Never forgiven myself for not knowing how to say "No", even when I was pinned down with his huge weight and curled into a knot of refusal. Never forgiven the lack of words, lack of articulation, from someone who was only starting to learn how not to be a child. Never forgiven the inability to speak understandings some of which I only achieved years later.

Never forgiven myself, above all, for suspecting "Do you want to come over to my place and watch a movie?" a ruse, suspecting it near enough to be a belief I might even have spoken at the time had anyone asked me, and for packing up my videotape and going in the trust that I would be asked, that time, despite a long, long history of not being asked, of being presumed. For knowing, and hiding in a cloud of denial, of expectation of the civility of directness, of presumed protocol.

For not cutting him off, for not drawing the lines I didn't know, for ...

It never occurred to me before today that I never forgave myself for not being a more competent policing actor on that guy's penis. So of course I couldn't accept the damage that came of falling off the madonna pedestal.

Half a life ago and more, and I never thought of that.

01 March, 2008

The Dog That Bit Us

This post over at PlainsFeminist has me thinking about hair and identity. Which I've written about before, but I'm looking at a different angle today.

A year or two ago, I made a lunch date with a friend to talk about her hair. She had written a great deal about hers, about taking care of her dreds, about the time she cut them off, about being told by a Rasta one day, "Your hair is your roots in God" and what that meant to her.
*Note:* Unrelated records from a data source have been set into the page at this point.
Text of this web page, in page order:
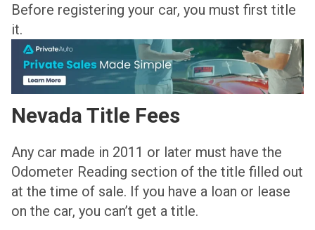
Before registering your car, you must first title
it.
Nevada Title Fees
Any car made in 2011 or later must have the
Odometer Reading section of the title filled out
at the time of sale. If you have a loan or lease
on the car, you can’t get a title.
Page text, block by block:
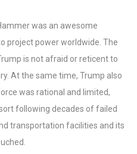
was an awesome
project power worldwide. The
is not afraid or reticent to
At the same time, Trump also
was rational and limited,
following decades of failed
transportation facilities and its
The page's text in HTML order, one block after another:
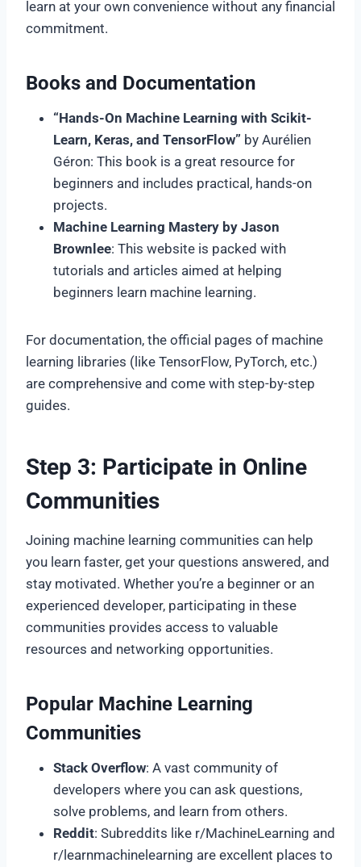
learn at your own convenience without any financial
commitment.
Books and Documentation
“Hands-On Machine Learning with Scikit-
Learn, Keras, and TensorFlow” by Aurélien
Géron: This book is a great resource for
beginners and includes practical, hands-on
projects.
Machine Learning Mastery by Jason
Brownlee: This website is packed with
tutorials and articles aimed at helping
beginners learn machine learning.
For documentation, the official pages of machine
learning libraries (like TensorFlow, PyTorch, etc.)
are comprehensive and come with step-by-step
guides.
Step 3: Participate in Online
Communities
Joining machine learning communities can help
you learn faster, get your questions answered, and
stay motivated. Whether you’re a beginner or an
experienced developer, participating in these
communities provides access to valuable
resources and networking opportunities.
Popular Machine Learning
Communities
Stack Overflow: A vast community of
developers where you can ask questions,
solve problems, and learn from others.
Reddit: Subreddits like r/MachineLearning and
r/learnmachinelearning are excellent places to

A character in the novel I was writing at the time was, like that friend, a mixed-race young woman with a strong spirituality with roots that showed in the twists in her coiled black woman's hair. And while the world of that novel is not this one, is far separated from here and now, I wanted to give that young woman honest hair and treat it with respect. I wanted her hair to be her roots in God.
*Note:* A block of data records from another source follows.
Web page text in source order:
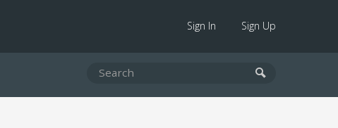
Sign In Sign Up
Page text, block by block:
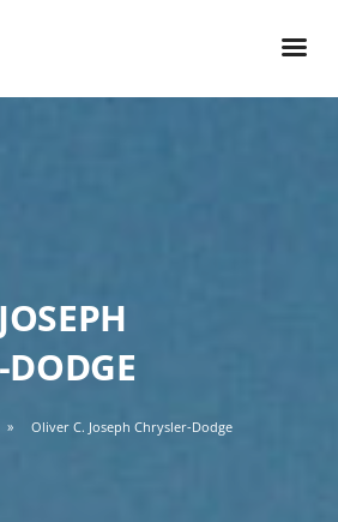
DODGE
Oliver C. Joseph Chrysler-Dodge
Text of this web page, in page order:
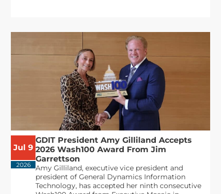
Jul 9
2026
GDIT President Amy Gilliland Accepts
2026 Wash100 Award From Jim
Garrettson
Amy Gilliland, executive vice president and
president of General Dynamics Information
Technology, has accepted her ninth consecutive
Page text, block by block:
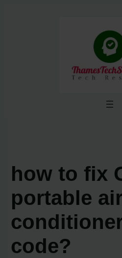
how to fix
portable
code?

And so we had lunch, and we talked about hair and culture and dozens of other things besides, and somewhere in that novel is a scene where that young woman is taking proper care of her hair, surrounded by a culture full of people with heads draped with meaning in the colour of the ribbons they used to tie it back and not thinking of whether those carefully twisted strands might mean something else too.


Hair is so easy to fill up with meaning. Easier to change than skin or eyes, but nonetheless with its own innate properties that resist too much manhandling. Ephemeral in its way, and thereby able to serve as a vehicle for all kinds of significance, including significances that cannot be acceptably ascribed to something less transformable.

Hair gets political. Even without getting into the standing-wave femmobloggoflamefest about whether or not one removes leg, crotch, armpit hair, hair gets political; ask any long-haired hippie weirdo freak, to paraphrase Arlo. Ask any WOC told her natural hair is "unprofessional". The presumed subtext of defiance that goes with those rows of spikes is political. The comment of a friend that she wishes she had the job security to go back to her natural hair colour -- teal -- political.

When I cut my hair at fourteen it was political. Schoolyard politics, changing an identity symbol to someone-who-was-not-abused, but political nonetheless. And I probably present politics with my not-professionally-done hair (my husband trims it when it needs trimming), as much as I do personal preference, too.

When I didn't put the green streak back in it last fall, too, that was bowing to political necessity.

It's easy to encode things in hair. The vagaries of fashion can conceal things like the racism of declaring black hair unprofessional, if a professional woman dresses like so, goes to these hairdressers like so, gets things done this way. It can be a code writ large and subtle: I belong here, I'm one of you, I have the right hair to get past the door.

The same novel with the young woman and her dreds has a man who grows his hair far longer than the fashion, as long as it will go, simply because it is his, and he is tired of being cut short and thrown away.